In the realm of eCommerce, part of our core pricing capabilities includes understanding what other items people add to their basket before checking out. With this information, we can build association rules between products. Looking at thousands of transactions we can see what products are purchased in combination and use this information to build data-driven recommendation engines. With recommendation windows that are driven by data, companies are better able to upsell, cross-sell and most importantly, give their customers a better online experience.

  1. Organized Data

Most clients really don’t have the expertise to determine if the data they’re receiving is clean, nor do they know how to clean the data so that it can produce accurate and reliable insights. Too often we see clients who have invested in extract, transfer, and load tools that collect data, but that information becomes a jumbled mess that can’t be used. Our team meticulously cleans up that data and files it so that statistical modeling can be conducted, and insights gleaned.
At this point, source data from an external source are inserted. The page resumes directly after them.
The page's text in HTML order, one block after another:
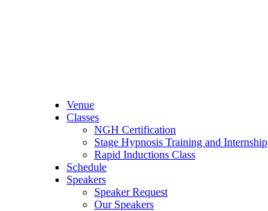
Venue
Classes
NGH Certification
Stage Hypnosis Training and Internship
Rapid Inductions Class
Schedule
Speakers
Speaker Request
Our Speakers
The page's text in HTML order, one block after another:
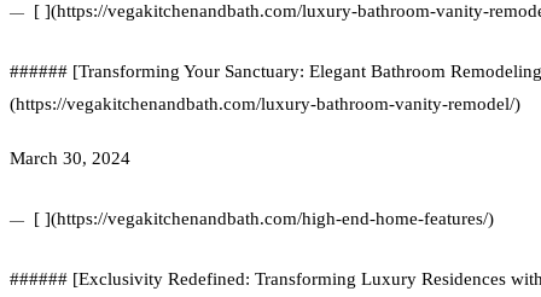
[ ](https://vegakitchenandbath.com/luxury-bathroom-vanity-
###### [Transforming Your Sanctuary: Elegant Bathroom
(https://vegakitchenandbath.com/luxury-bathroom-vanity-remodel/)
March 30, 2024
[ ](https://vegakitchenandbath.com/high-end-home-features/)
###### [Exclusivity Redefined: Transforming Luxury Residences
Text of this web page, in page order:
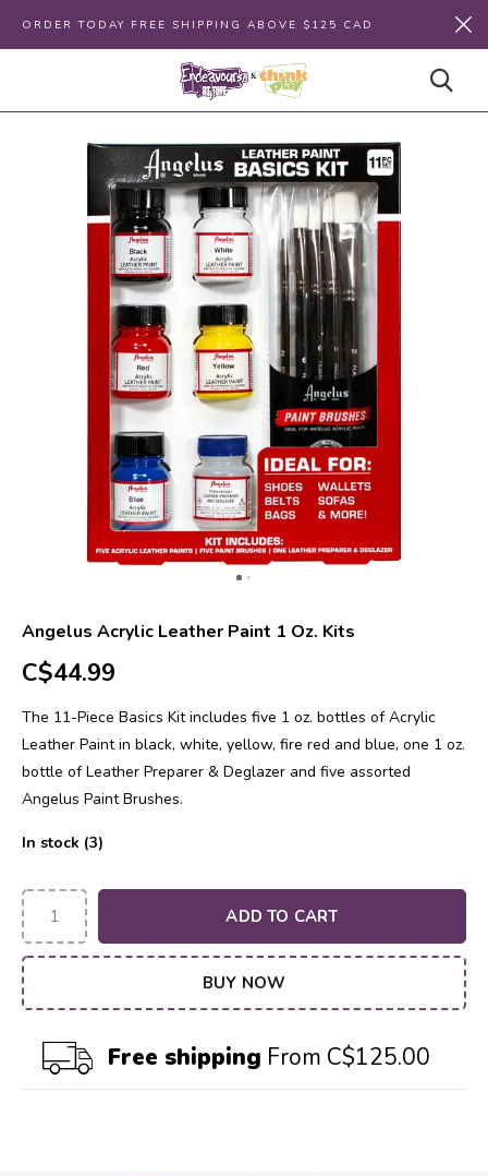
ORDER TODAY FREE SHIPPING ABOVE $125 CAD
Angelus Acrylic Leather Paint 1 Oz. Kits
C$44.99
The 11-Piece Basics Kit includes five 1 oz. bottles of Acrylic
Leather Paint in black, white, yellow, fire red and blue, one 1 oz.
bottle of Leather Preparer & Deglazer and five assorted
Angelus Paint Brushes.
In stock (3)
ADD TO CART
BUY NOW
Free shipping From C$125.00
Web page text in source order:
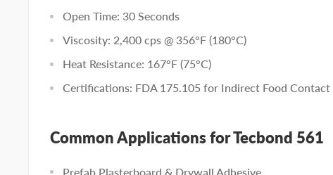
Open Time: 30 Seconds
Viscosity: 2,400 cps @ 356°F (180°C)
Heat Resistance: 167°F (75°C)
Certifications: FDA 175.105 for Indirect Food Contact
Common Applications for Tecbond 561
Prefab Plasterboard & Drywall Adhesive
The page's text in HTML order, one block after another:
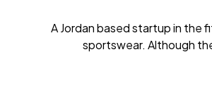
A Jordan based startup in the
sportswear. Although
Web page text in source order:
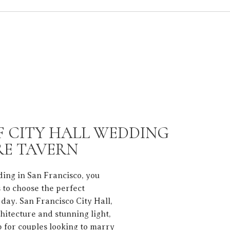
CITY HALL WEDDING
TAVERN
in San Francisco, you
choose the perfect
San Francisco City Hall,
and stunning light,
for couples looking to marry
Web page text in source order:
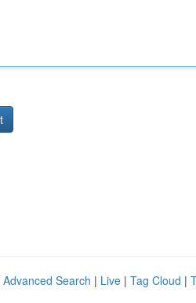
Advanced Search | Live | Tag Cloud |
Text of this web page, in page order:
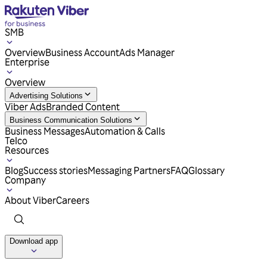
SMB
OverviewBusiness AccountAds Manager
Enterprise
Overview
Advertising Solutions
Viber AdsBranded Content
Business Communication Solutions
Business MessagesAutomation & Calls
Telco
Resources
BlogSuccess storiesMessaging PartnersFAQGlossary
Company
About ViberCareers
Download app
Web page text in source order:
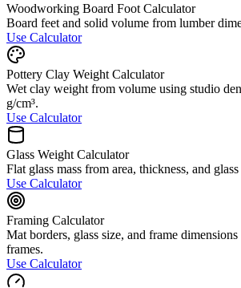
Woodworking Board Foot Calculator
Board feet and solid volume from lumber
Use Calculator
Pottery Clay Weight Calculator
Wet clay weight from volume using studio
g/cm³.
Use Calculator
Glass Weight Calculator
Flat glass mass from area, thickness, and
Use Calculator
Framing Calculator
Mat borders, glass size, and frame
frames.
Use Calculator
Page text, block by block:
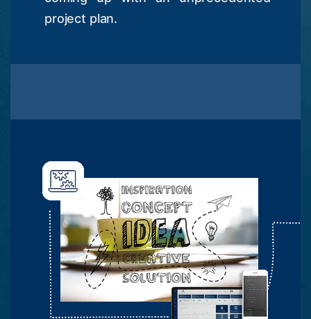
project plan.
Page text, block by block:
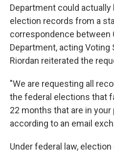
Department could actually
election records from a
correspondence between
Department, acting
Riordan reiterated the
"We are requesting all
the federal elections that
22 months that are in
according to an email
Under federal law,
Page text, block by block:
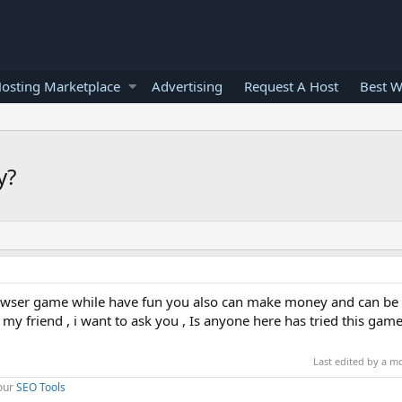
Marketplace Advertising Request A Host Best
game while have fun you also can make money and can
friend , i want to ask you , Is anyone here has tried this
Last edited by a
SEO Tools
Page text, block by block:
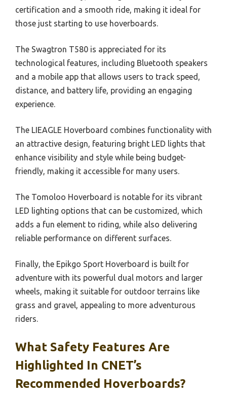
certification and a smooth ride, making it ideal for
those just starting to use hoverboards.
The Swagtron T580 is appreciated for its
technological features, including Bluetooth speakers
and a mobile app that allows users to track speed,
distance, and battery life, providing an engaging
experience.
The LIEAGLE Hoverboard combines functionality with
an attractive design, featuring bright LED lights that
enhance visibility and style while being budget-
friendly, making it accessible for many users.
The Tomoloo Hoverboard is notable for its vibrant
LED lighting options that can be customized, which
adds a fun element to riding, while also delivering
reliable performance on different surfaces.
Finally, the Epikgo Sport Hoverboard is built for
adventure with its powerful dual motors and larger
wheels, making it suitable for outdoor terrains like
grass and gravel, appealing to more adventurous
riders.
What Safety Features Are
Highlighted In CNET’s
Recommended Hoverboards?

A Customized, Experienced Approach

Every project is different. Experienced teams that internally share their learnings and knowledge across a wide variety of industries are better equipped to provide superior results. We believe that with experience comes pattern recognition, which helps us solve problems and create innovative solutions very quickly.

At Iris Pricing Solutions, our price optimization approach is better than what’s in the market because it is designed to tie all forms of data together really well to provide more robust, realistic, and accurate insights. It’s also custom-tailored to each client, and that customized approach is critical to increasing revenue that translates to positive bottom-line growth.